» HOW TO COMPLETE THIS TASK
Your response should reproduce every line of the entries that contains the word "data".
++++++++++++++++++++
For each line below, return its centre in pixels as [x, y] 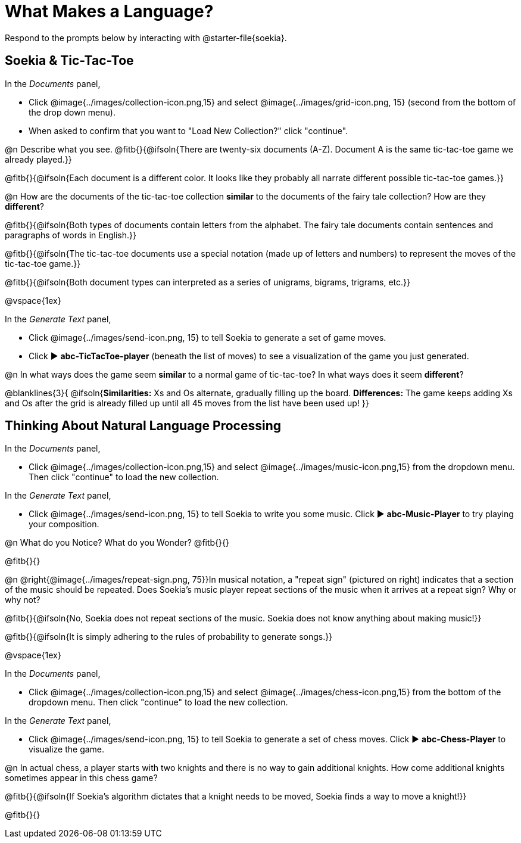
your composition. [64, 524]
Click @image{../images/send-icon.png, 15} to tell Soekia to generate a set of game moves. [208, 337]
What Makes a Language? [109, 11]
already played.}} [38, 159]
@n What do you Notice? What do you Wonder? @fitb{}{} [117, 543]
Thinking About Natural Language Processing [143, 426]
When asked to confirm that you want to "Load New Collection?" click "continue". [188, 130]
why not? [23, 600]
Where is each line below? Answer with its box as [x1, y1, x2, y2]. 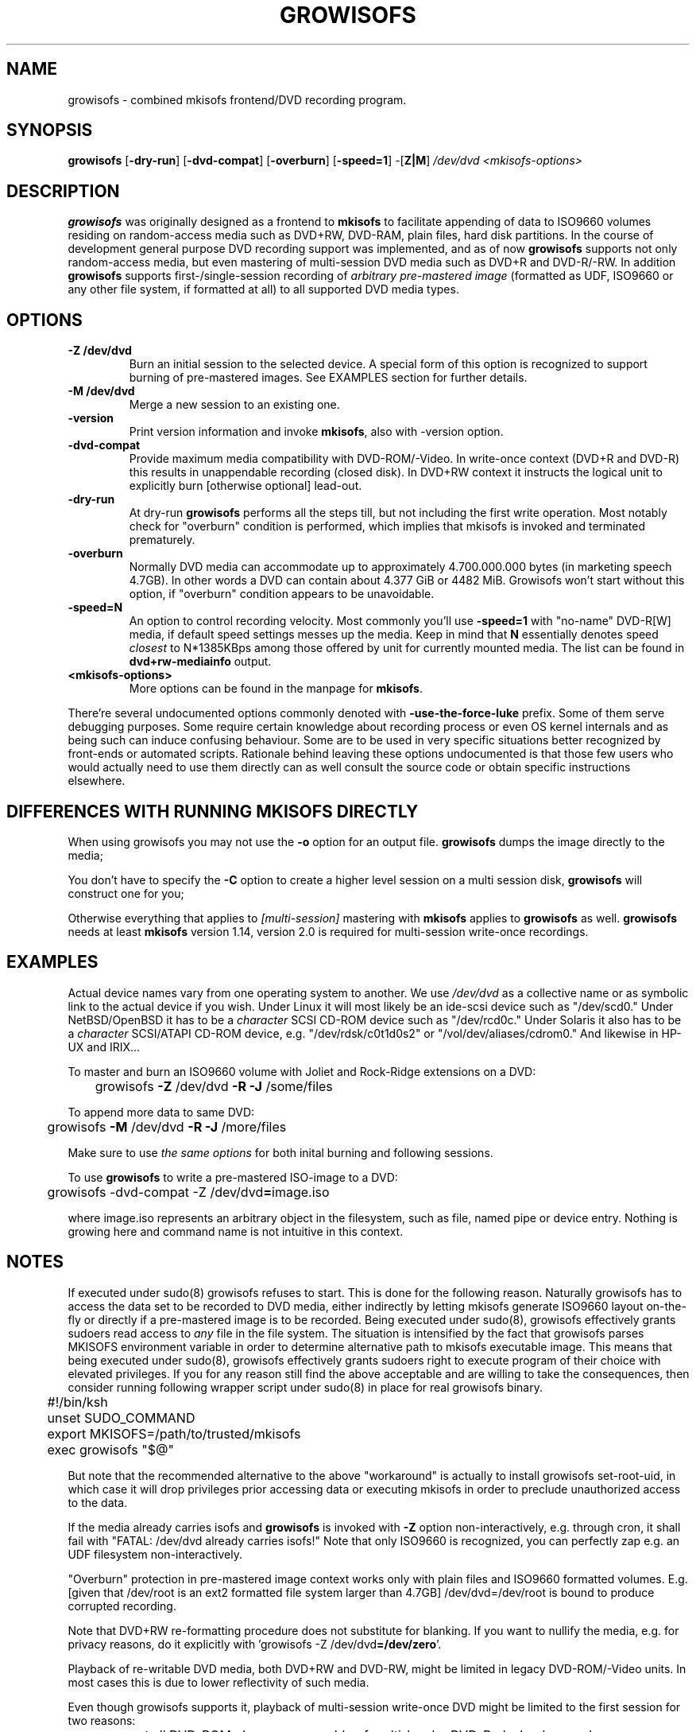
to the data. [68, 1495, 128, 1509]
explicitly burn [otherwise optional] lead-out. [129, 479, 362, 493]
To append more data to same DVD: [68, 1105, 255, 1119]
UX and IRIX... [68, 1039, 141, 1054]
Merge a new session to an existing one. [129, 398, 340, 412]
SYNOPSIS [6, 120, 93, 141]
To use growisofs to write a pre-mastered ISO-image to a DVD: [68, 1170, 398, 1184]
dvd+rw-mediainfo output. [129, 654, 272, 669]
++++++++++++++++++++
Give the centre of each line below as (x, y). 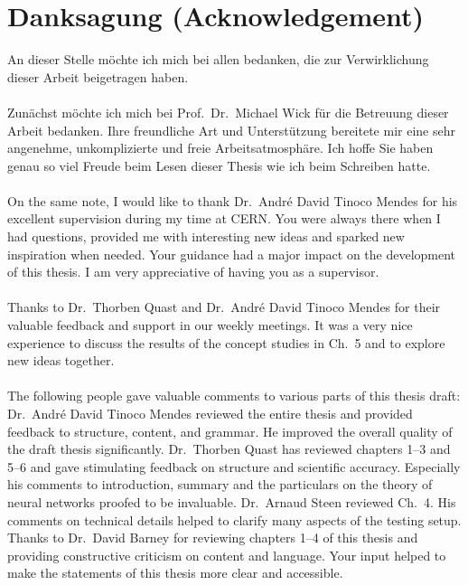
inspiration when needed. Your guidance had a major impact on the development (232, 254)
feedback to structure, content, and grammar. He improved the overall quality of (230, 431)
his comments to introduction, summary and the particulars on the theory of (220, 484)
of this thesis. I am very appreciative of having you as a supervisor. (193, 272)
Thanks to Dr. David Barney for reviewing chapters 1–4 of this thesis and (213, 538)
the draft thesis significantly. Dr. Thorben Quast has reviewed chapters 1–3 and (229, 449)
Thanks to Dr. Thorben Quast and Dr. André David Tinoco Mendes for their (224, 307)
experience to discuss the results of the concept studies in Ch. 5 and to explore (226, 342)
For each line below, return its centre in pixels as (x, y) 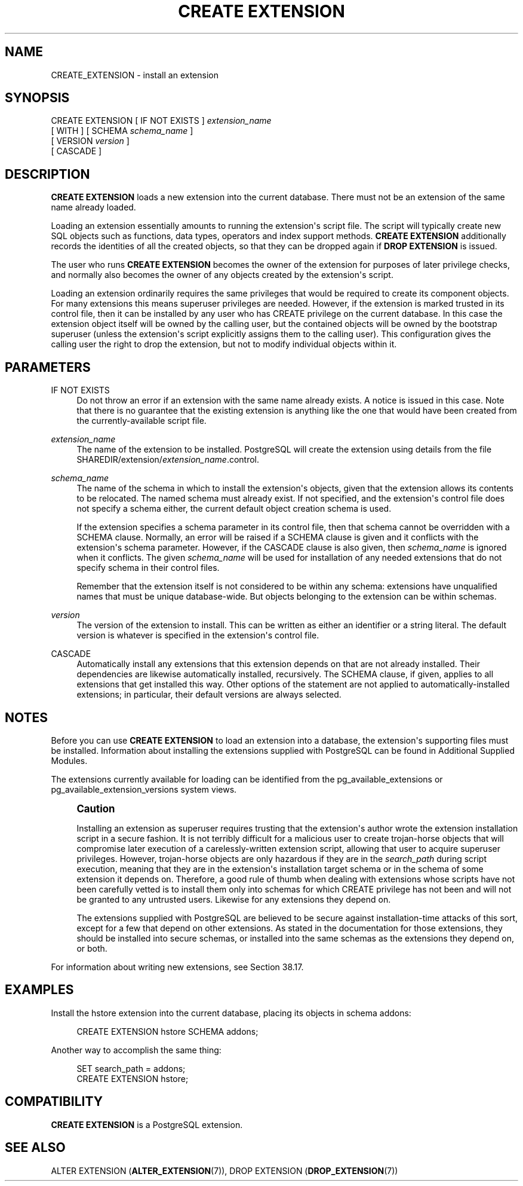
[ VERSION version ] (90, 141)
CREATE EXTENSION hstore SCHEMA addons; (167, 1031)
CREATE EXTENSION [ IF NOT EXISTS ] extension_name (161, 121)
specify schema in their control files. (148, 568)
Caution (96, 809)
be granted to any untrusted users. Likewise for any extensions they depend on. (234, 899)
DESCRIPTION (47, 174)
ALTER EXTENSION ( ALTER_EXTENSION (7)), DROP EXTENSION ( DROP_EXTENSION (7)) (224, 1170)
++++++++++++++++++++
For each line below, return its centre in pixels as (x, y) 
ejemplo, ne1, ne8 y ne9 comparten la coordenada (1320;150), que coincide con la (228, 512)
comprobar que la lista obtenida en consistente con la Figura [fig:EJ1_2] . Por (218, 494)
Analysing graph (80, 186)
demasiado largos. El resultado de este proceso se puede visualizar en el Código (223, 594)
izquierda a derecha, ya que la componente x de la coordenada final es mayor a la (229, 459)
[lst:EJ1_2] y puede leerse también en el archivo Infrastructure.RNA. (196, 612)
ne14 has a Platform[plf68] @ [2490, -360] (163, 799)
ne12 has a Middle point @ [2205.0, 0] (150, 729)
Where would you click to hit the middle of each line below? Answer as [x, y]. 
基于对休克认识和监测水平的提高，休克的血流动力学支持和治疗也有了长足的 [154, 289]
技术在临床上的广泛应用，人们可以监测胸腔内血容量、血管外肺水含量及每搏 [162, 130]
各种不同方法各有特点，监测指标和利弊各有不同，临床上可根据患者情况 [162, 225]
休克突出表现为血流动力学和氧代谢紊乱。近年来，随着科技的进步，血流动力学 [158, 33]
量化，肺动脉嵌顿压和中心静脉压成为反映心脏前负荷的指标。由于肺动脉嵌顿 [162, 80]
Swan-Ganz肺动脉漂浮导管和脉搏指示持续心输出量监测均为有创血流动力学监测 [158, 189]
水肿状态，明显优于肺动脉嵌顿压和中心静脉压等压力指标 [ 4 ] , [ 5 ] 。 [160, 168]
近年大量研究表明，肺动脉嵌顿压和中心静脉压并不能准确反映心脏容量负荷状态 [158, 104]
++++++++++++++++++++
» RESULT OF THE EXERCISE
to the data. [68, 1495, 128, 1509]
To append more data to same DVD: [68, 1105, 255, 1119]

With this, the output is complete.